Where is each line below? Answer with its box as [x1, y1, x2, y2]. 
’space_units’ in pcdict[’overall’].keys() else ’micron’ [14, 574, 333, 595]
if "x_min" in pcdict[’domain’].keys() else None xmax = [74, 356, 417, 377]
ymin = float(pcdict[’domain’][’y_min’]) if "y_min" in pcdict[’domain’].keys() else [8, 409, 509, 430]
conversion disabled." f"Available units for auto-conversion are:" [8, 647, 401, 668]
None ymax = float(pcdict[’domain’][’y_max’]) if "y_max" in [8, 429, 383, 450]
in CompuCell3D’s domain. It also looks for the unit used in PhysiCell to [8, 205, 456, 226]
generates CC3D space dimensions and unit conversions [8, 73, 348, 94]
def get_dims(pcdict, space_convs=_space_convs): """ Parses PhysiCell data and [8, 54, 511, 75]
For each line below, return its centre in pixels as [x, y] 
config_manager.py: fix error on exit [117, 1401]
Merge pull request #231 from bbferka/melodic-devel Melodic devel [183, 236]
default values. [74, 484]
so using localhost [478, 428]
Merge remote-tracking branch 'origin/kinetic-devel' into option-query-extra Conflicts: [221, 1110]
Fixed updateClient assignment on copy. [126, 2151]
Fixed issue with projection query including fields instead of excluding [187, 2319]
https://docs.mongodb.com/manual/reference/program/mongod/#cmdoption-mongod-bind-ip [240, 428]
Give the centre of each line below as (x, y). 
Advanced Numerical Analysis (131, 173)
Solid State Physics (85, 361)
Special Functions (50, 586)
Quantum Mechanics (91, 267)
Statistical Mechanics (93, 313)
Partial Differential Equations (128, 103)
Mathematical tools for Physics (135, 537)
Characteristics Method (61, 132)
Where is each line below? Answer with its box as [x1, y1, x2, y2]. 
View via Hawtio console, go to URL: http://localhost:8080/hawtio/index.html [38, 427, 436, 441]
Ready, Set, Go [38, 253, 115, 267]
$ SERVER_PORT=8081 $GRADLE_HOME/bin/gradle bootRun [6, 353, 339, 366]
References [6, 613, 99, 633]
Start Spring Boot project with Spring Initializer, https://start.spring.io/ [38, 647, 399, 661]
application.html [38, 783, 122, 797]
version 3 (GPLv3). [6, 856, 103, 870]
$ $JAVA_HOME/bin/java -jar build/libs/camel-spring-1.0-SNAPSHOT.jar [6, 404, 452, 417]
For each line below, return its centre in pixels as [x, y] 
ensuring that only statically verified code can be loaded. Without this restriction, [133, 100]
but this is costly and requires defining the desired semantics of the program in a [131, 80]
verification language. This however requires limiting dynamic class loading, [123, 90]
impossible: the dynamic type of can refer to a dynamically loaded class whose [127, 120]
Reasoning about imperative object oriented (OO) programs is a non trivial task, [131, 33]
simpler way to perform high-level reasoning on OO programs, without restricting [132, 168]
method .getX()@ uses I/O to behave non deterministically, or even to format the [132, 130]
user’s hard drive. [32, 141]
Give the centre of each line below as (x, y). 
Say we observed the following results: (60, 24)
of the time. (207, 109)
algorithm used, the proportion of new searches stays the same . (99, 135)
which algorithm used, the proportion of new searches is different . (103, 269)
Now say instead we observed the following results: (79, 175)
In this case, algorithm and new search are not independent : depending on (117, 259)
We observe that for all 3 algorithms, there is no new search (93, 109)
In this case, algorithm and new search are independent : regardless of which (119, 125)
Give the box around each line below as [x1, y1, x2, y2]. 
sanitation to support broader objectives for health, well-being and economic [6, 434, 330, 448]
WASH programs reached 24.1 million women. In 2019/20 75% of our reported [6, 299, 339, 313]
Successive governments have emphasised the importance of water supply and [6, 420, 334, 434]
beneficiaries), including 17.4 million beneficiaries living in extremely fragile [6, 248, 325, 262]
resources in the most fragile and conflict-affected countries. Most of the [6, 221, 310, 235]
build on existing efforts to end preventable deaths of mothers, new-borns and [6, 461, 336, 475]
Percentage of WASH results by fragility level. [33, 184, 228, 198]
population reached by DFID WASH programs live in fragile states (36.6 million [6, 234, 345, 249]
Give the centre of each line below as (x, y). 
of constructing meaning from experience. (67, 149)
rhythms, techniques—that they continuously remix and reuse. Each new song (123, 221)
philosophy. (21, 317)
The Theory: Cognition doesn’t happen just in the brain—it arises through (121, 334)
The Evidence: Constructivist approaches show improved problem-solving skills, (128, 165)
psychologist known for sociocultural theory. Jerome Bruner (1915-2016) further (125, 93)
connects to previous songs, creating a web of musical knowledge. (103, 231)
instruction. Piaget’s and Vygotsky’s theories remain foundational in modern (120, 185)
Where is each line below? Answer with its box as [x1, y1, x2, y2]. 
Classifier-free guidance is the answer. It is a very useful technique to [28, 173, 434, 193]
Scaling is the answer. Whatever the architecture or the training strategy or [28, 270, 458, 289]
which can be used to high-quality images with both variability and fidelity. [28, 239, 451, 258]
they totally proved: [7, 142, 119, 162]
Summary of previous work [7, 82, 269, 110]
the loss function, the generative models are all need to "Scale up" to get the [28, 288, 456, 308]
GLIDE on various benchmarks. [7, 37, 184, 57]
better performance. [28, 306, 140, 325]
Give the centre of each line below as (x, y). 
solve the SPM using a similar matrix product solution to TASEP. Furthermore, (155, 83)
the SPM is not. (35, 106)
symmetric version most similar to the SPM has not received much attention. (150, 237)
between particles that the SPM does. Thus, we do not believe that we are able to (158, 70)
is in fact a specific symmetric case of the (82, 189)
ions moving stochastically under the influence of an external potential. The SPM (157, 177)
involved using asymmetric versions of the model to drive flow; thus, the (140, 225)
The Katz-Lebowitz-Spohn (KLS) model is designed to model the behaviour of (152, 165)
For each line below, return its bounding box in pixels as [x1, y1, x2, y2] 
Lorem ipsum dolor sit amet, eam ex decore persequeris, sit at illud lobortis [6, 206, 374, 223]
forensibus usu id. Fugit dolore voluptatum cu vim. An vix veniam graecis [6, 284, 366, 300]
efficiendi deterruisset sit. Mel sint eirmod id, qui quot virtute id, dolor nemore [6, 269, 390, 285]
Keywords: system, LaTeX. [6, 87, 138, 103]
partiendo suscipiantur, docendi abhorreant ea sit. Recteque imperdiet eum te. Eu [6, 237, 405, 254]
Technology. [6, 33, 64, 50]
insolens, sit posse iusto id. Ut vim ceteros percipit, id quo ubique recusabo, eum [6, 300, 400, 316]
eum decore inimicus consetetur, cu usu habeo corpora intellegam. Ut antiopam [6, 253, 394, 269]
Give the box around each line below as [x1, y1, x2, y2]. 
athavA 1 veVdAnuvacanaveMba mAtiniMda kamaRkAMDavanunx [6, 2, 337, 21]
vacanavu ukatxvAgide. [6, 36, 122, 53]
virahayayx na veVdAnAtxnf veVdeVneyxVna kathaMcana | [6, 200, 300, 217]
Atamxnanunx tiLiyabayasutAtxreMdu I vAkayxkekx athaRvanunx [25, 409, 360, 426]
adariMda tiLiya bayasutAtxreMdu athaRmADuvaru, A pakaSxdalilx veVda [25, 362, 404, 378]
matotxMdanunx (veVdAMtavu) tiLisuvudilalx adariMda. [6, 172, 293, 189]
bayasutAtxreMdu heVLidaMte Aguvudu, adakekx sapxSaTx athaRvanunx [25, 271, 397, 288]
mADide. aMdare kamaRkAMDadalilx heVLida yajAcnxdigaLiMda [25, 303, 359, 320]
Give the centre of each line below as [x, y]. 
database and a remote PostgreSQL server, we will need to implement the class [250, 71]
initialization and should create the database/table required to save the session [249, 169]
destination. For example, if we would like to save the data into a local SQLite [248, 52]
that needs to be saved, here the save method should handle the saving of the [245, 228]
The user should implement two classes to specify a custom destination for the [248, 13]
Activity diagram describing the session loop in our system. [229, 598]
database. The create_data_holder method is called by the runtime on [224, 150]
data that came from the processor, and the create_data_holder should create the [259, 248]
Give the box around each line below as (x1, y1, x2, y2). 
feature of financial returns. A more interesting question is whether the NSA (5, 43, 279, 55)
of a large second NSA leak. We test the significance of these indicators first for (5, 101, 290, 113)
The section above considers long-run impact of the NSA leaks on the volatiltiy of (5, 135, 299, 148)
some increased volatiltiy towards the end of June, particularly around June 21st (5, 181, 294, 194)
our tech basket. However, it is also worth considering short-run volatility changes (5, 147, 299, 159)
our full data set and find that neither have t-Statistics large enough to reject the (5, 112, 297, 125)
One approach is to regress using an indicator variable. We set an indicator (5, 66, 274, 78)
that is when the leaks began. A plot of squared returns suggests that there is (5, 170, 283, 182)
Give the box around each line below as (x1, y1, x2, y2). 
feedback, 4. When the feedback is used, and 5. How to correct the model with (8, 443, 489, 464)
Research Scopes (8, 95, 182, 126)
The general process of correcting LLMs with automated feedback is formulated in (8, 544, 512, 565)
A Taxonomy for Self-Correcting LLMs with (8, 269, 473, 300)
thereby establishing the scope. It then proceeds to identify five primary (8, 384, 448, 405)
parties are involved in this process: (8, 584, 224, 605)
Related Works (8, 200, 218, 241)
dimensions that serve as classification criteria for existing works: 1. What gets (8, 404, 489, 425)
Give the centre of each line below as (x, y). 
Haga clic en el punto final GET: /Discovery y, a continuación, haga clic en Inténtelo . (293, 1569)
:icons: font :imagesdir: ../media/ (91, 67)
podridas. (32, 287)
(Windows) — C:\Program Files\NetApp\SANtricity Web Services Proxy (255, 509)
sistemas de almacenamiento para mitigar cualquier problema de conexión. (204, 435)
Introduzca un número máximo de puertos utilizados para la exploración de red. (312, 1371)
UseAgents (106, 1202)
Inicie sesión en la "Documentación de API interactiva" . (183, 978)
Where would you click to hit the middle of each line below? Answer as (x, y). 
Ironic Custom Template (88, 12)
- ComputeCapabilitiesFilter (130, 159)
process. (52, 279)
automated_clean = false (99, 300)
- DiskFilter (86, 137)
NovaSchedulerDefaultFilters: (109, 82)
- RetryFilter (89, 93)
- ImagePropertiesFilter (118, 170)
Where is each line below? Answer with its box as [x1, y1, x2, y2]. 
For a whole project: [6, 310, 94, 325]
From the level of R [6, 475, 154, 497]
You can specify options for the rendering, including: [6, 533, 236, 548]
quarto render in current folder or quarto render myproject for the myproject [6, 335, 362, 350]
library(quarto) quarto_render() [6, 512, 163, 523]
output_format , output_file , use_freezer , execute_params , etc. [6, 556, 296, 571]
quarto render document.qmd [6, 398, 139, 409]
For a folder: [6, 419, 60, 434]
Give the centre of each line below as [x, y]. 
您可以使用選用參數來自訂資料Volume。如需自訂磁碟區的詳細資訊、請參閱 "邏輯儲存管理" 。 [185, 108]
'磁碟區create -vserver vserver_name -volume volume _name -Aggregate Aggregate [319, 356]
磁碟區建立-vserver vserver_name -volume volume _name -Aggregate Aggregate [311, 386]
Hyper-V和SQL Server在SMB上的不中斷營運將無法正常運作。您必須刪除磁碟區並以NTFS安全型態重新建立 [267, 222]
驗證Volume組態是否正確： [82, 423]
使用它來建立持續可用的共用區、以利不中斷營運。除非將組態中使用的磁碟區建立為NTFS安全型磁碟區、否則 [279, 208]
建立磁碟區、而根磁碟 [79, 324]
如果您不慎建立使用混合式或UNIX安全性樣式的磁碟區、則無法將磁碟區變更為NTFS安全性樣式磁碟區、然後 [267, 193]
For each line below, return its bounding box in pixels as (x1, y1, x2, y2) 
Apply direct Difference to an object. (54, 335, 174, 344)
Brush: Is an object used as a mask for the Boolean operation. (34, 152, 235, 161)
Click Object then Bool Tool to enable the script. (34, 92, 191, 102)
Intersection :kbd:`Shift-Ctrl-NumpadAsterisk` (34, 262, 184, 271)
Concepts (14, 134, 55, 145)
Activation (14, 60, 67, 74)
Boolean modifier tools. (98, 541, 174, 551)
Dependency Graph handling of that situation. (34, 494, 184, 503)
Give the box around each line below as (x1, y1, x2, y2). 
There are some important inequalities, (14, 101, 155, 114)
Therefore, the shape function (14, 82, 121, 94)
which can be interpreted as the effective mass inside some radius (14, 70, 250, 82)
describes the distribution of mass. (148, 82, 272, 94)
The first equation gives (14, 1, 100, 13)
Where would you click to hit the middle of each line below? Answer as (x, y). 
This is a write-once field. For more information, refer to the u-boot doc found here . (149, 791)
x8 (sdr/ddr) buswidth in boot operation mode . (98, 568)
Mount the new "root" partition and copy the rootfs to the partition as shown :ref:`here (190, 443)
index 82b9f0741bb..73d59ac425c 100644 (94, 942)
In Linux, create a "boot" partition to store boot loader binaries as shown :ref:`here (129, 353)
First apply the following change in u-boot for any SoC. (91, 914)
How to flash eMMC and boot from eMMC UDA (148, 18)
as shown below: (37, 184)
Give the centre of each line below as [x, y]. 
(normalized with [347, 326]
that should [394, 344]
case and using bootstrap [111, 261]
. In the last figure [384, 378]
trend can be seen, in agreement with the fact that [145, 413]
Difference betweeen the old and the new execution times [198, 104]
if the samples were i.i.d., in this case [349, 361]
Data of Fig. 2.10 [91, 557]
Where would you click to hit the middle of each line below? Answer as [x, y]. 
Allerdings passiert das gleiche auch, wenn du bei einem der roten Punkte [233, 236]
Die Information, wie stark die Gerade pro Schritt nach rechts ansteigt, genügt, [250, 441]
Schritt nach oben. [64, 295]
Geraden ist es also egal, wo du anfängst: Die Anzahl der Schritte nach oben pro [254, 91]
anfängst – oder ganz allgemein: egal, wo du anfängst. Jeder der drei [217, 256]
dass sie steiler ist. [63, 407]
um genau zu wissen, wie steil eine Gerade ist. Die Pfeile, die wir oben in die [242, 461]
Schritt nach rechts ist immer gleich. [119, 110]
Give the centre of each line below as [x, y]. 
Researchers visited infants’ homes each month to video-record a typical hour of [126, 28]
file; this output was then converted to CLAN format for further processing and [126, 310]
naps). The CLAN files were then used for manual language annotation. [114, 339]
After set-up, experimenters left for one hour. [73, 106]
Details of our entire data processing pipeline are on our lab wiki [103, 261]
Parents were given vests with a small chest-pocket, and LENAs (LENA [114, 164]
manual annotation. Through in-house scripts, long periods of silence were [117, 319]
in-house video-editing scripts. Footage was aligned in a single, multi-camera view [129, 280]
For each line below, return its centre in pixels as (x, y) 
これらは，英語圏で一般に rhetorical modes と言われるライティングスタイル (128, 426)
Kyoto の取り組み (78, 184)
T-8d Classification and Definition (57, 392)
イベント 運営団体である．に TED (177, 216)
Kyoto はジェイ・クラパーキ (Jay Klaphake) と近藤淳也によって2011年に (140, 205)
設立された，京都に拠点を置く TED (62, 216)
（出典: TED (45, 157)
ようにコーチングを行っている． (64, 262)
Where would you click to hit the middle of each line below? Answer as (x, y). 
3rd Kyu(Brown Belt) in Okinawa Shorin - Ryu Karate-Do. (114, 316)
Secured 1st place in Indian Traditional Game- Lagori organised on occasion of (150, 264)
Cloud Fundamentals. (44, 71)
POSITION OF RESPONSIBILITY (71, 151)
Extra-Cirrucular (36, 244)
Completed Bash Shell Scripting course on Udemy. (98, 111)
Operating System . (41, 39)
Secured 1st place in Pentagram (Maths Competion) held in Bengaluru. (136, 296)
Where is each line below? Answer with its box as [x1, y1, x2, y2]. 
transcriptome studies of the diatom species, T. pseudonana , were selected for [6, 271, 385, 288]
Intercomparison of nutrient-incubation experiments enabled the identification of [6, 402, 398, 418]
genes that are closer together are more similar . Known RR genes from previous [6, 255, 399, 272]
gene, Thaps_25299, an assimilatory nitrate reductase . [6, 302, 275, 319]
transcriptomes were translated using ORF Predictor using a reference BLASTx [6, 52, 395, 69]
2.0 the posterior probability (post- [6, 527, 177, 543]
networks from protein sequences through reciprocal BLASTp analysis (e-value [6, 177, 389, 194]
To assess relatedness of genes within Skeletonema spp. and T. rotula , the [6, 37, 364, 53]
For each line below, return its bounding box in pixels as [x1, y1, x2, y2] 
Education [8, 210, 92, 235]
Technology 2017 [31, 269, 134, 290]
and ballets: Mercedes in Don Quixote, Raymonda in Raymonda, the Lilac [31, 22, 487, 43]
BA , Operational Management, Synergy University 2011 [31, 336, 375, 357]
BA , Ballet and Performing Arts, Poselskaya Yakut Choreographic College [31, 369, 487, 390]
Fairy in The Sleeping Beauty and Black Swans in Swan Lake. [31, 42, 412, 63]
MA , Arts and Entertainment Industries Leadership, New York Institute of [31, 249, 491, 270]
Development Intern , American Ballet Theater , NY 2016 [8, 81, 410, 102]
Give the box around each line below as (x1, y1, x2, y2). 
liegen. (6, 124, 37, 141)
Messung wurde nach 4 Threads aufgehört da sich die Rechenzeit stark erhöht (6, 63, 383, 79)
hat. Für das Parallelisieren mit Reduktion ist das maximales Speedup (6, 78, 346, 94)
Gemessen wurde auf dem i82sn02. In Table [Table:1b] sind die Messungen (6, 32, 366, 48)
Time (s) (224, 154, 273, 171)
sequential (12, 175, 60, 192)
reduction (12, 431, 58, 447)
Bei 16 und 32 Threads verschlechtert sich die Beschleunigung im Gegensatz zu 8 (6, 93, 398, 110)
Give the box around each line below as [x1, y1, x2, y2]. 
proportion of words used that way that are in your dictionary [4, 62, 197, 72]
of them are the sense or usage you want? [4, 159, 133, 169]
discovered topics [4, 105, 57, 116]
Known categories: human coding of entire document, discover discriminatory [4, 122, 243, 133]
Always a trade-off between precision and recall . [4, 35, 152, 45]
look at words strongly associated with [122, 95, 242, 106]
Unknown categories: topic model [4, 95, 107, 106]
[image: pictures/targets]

####################

= To do =
Scan the material above for the string "similar", returning each line that contains it.

= Exercise output =
solve the SPM using a similar matrix product solution to TASEP. Furthermore, (155, 83)
symmetric version most similar to the SPM has not received much attention. (150, 237)
genes that are closer together are more similar . Known RR genes from previous [6, 255, 399, 272]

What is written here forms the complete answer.